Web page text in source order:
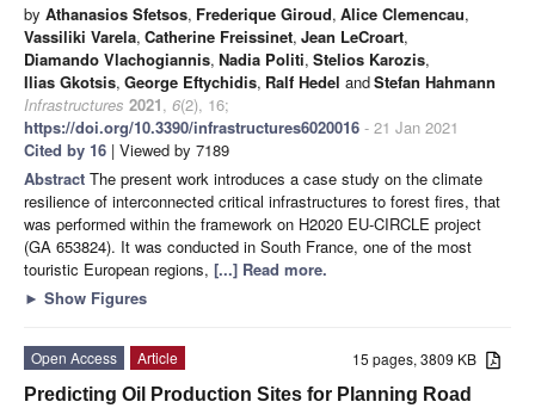
by Athanasios Sfetsos, Frederique Giroud, Alice Clemencau,
Vassiliki Varela, Catherine Freissinet, Jean LeCroart,
Diamando Vlachogiannis, Nadia Politi, Stelios Karozis,
Ilias Gkotsis, George Eftychidis, Ralf Hedel andStefan Hahmann
Infrastructures 2021, 6(2), 16;
https://doi.org/10.3390/infrastructures6020016 - 21 Jan 2021
Cited by 16 | Viewed by 7189
Abstract The present work introduces a case study on the climate
resilience of interconnected critical infrastructures to forest fires, that
was performed within the framework on H2020 EU-CIRCLE project
(GA 653824). It was conducted in South France, one of the most
touristic European regions, [...] Read more.
► Show Figures
15 pages, 3809 KB
Open Access
Article
Predicting Oil Production Sites for Planning Road
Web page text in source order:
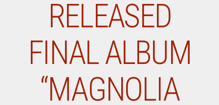
RELEASED
FINAL ALBUM
“MAGNOLIA
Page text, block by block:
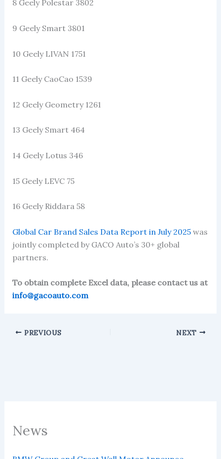
News
8 Geely Polestar 3802
9 Geely Smart 3801
10 Geely LIVAN 1751
11 Geely CaoCao 1539
12 Geely Geometry 1261
13 Geely Smart 464
14 Geely Lotus 346
15 Geely LEVC 75
16 Geely Riddara 58
Global Car Brand Sales Data Report in July 2025was
jointly completed by GACO Auto’s 30+ global
partners.
To obtain complete Excel data, please contact us at
info@gacoauto.com
PREVIOUS NEXT

····················

● **Task prompt**
From the first line to the last, write out the data exactly, dropping any pictures.

● **Your solution**
Web page text in source order:
by Athanasios Sfetsos, Frederique Giroud, Alice Clemencau,
Vassiliki Varela, Catherine Freissinet, Jean LeCroart,
Diamando Vlachogiannis, Nadia Politi, Stelios Karozis,
Ilias Gkotsis, George Eftychidis, Ralf Hedel andStefan Hahmann
Infrastructures 2021, 6(2), 16;
https://doi.org/10.3390/infrastructures6020016 - 21 Jan 2021
Cited by 16 | Viewed by 7189
Abstract The present work introduces a case study on the climate
resilience of interconnected critical infrastructures to forest fires, that
was performed within the framework on H2020 EU-CIRCLE project
(GA 653824). It was conducted in South France, one of the most
touristic European regions, [...] Read more.
► Show Figures
15 pages, 3809 KB
Open Access
Article
Predicting Oil Production Sites for Planning Road
Web page text in source order:
RELEASED
FINAL ALBUM
“MAGNOLIA
Page text, block by block:
News
8 Geely Polestar 3802
9 Geely Smart 3801
10 Geely LIVAN 1751
11 Geely CaoCao 1539
12 Geely Geometry 1261
13 Geely Smart 464
14 Geely Lotus 346
15 Geely LEVC 75
16 Geely Riddara 58
Global Car Brand Sales Data Report in July 2025was
jointly completed by GACO Auto’s 30+ global
partners.
To obtain complete Excel data, please contact us at
info@gacoauto.com
PREVIOUS NEXT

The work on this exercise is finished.